[Extracted data entries]:
==============================

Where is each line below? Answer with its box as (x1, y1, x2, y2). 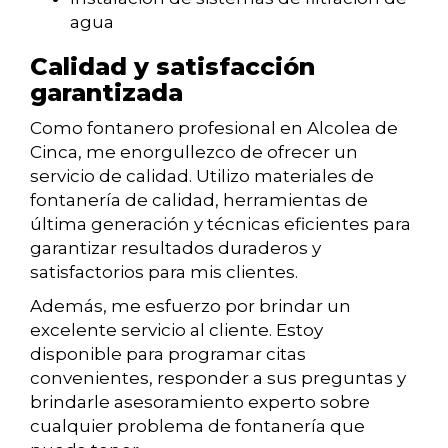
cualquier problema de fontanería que (30, 416, 365, 437)
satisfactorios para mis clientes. (30, 262, 298, 283)
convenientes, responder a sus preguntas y (30, 368, 406, 389)
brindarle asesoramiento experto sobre (30, 392, 370, 413)
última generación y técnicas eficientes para (30, 214, 411, 235)
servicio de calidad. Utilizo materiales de (30, 166, 374, 187)
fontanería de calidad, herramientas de (30, 190, 368, 211)
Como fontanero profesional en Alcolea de (30, 118, 398, 139)
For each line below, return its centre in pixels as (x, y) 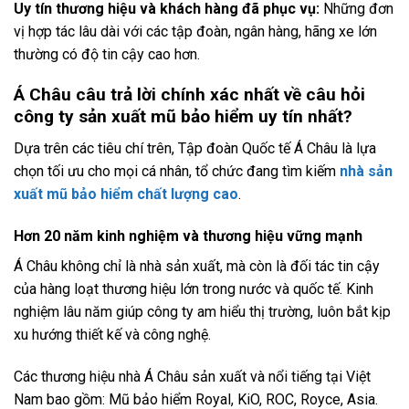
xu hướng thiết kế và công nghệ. (112, 334)
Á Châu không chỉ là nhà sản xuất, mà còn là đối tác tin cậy (197, 266)
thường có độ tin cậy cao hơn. (107, 54)
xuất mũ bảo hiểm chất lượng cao (126, 194)
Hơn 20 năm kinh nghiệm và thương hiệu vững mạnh (188, 236)
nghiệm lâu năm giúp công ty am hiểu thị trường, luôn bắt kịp (202, 311)
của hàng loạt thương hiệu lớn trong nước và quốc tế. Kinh (194, 288)
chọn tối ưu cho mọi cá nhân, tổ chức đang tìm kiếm (177, 171)

==============================

[Exercise objective]:
Please write out all the data again word for word, but not the pictures.

[Worked solution]:
Where is each line below? Answer with its box as (x1, y1, x2, y2). 
cualquier problema de fontanería que (30, 416, 365, 437)
satisfactorios para mis clientes. (30, 262, 298, 283)
convenientes, responder a sus preguntas y (30, 368, 406, 389)
brindarle asesoramiento experto sobre (30, 392, 370, 413)
última generación y técnicas eficientes para (30, 214, 411, 235)
servicio de calidad. Utilizo materiales de (30, 166, 374, 187)
fontanería de calidad, herramientas de (30, 190, 368, 211)
Como fontanero profesional en Alcolea de (30, 118, 398, 139)
For each line below, return its centre in pixels as (x, y) 
xu hướng thiết kế và công nghệ. (112, 334)
Á Châu không chỉ là nhà sản xuất, mà còn là đối tác tin cậy (197, 266)
thường có độ tin cậy cao hơn. (107, 54)
xuất mũ bảo hiểm chất lượng cao (126, 194)
Hơn 20 năm kinh nghiệm và thương hiệu vững mạnh (188, 236)
nghiệm lâu năm giúp công ty am hiểu thị trường, luôn bắt kịp (202, 311)
của hàng loạt thương hiệu lớn trong nước và quốc tế. Kinh (194, 288)
chọn tối ưu cho mọi cá nhân, tổ chức đang tìm kiếm (177, 171)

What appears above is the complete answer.